Seorang tukang daging berdiri dihadapan sebuah meja dengan tangan penuh bercak darah. Dia memotong-memotong daging dengan goloknya. Tulang-tulang berserakan di lantai bersama potongan-potongan bulu anjing.
Itu bukan tempat yang menyenangkan, namun daging-daging ini akan disajikan dengan cantik di atas meja makan restoran kepada para pelanggan yang lapar ingin memakan daging anjing.
Para pekerja di restoran itu akan marah saat ada wartawan yang berusaha berbicara dengan mereka atau mendokumentasikan kegiatan mereka. Padahal, ketenaran penjualan daging anjing di Kamboja sudah bukan rahasia lagi.
Stigma dan bisnis jual-beli daging anjing di Kamboja mulai menjadi sorotan sebagai dampak naiknya permintaan. Hampir di penjuru ibu kota Phnom Penh, semakin banyak menu daging anjing dijual di pinggir jalan, termasuk di tempat wisata Siem Reap. Di provinsi-provinsi pinggir Kamboja, restoran menjual menu daging anjing ramai dibuka untuk memenuhi keinginan pelanggan akan daging anjing
Dikutip dari situs channelnewsasia.com pada Minggu, 9 September 2018, tidak ada data resmi mengenai perkembangan bisnis daging anjing, namun yang pasti permintaan dan jumlah restoran menjual menu makanan daging anjing semakin meningkat.
“Daging anjing ini seperti obat. Rasanya panas tetapi membuat badan menjadi enak dan rasanya lebih lezat ketimbang daging babi,” kata salah seorang penyuka daging anjing.

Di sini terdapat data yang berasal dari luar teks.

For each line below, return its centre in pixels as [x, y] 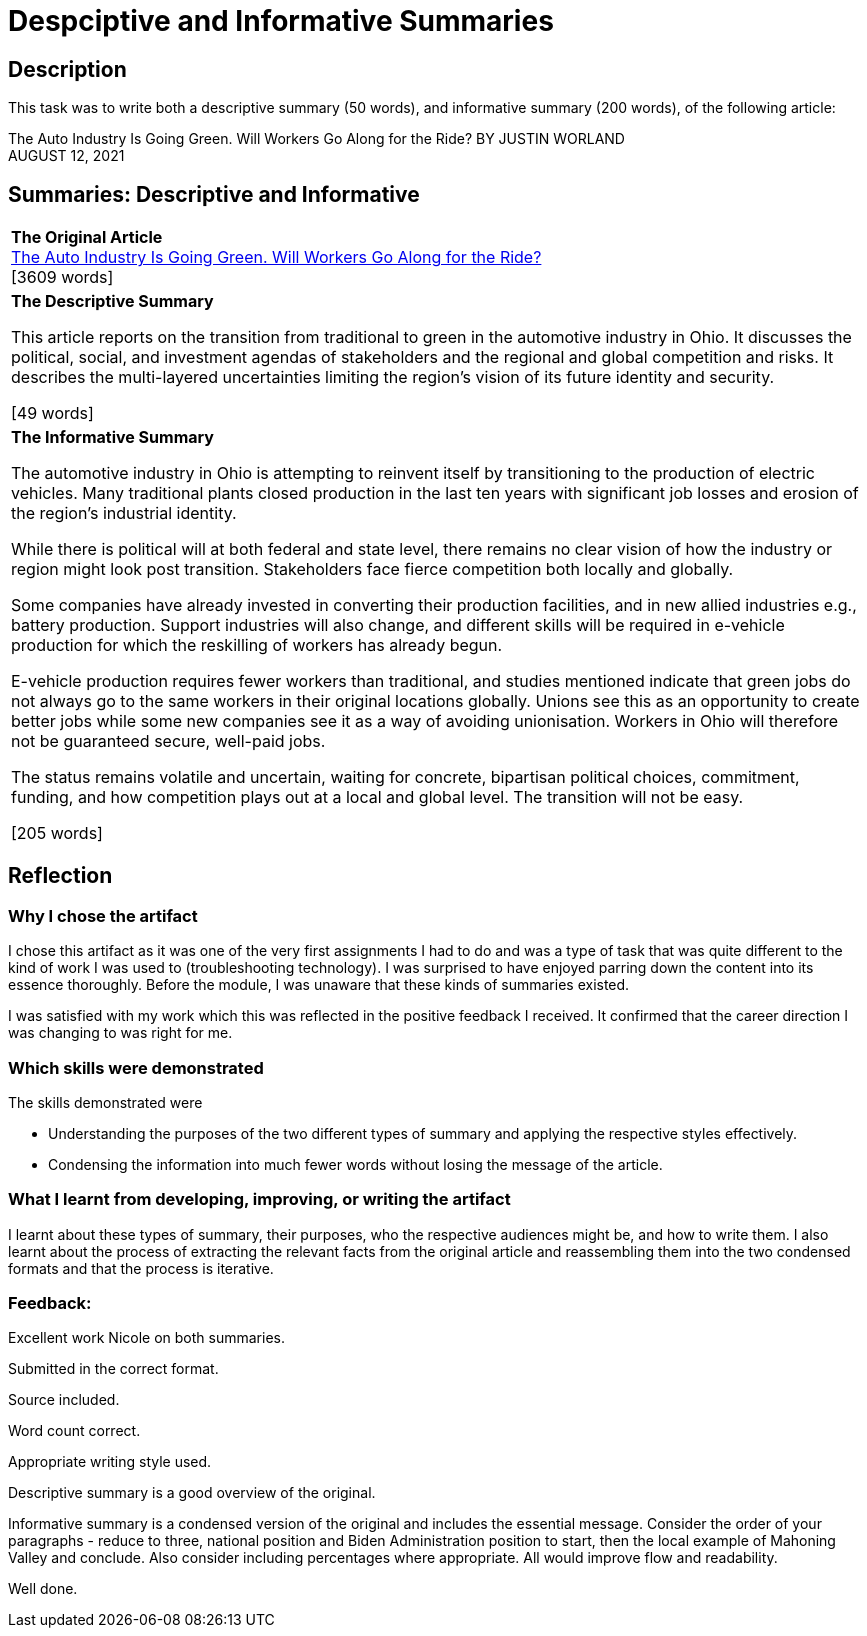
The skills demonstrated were [105, 1102]
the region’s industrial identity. [124, 513]
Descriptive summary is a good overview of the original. [192, 1493]
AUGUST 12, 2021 [66, 156]
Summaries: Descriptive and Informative [214, 194]
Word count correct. [74, 1431]
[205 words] [57, 833]
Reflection [60, 876]
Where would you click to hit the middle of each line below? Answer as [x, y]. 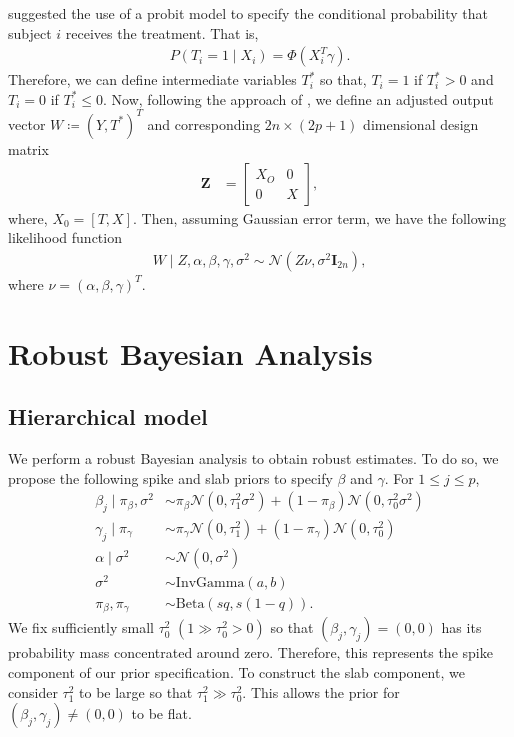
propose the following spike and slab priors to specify [170, 477]
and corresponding [204, 123]
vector [27, 123]
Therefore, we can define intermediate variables [152, 79]
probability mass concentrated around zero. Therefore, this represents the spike [250, 652]
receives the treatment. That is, [162, 32]
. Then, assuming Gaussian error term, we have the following [319, 217]
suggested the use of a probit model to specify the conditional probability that [248, 13]
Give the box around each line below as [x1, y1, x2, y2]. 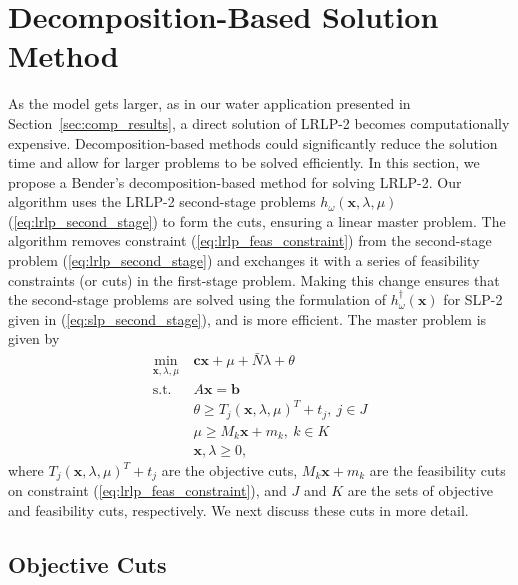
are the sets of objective [347, 480, 493, 501]
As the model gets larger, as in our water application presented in [8, 93, 411, 114]
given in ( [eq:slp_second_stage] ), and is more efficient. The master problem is [8, 308, 487, 329]
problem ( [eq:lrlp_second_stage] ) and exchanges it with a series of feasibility [8, 250, 480, 271]
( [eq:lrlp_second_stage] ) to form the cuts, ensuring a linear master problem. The [8, 210, 506, 231]
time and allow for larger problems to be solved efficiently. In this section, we [8, 152, 480, 173]
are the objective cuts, [161, 460, 298, 481]
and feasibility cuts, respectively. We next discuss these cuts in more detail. [8, 500, 469, 521]
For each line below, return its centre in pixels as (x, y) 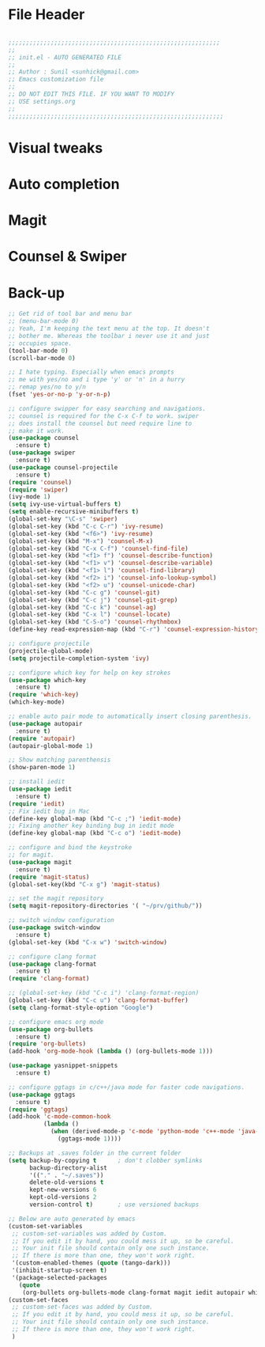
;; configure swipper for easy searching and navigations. (107, 408)
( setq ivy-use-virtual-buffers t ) (65, 504)
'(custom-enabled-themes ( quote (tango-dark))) (91, 1263)
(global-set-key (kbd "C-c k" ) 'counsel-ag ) (82, 607)
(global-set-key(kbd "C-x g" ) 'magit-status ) (84, 884)
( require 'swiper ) (38, 489)
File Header (47, 15)
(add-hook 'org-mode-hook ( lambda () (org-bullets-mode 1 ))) (111, 1051)

Menurut Humane Society International (HSI), Kamboja hanyalah pemain kecil di industri jual-beli daging anjing di kawasan Asia. Diperkirakan sekitar 30 juta anjing per tahun di sepanjang Asia, termasuk Cina dan Korea Selatan, disembelih.
Untungnya, kampanye telah terbukti efektif mengurangi pemanfaatan daging anjing di beberapa negara, khususnya di Indonesia. Namun sedikit perkembangan di Kamboja.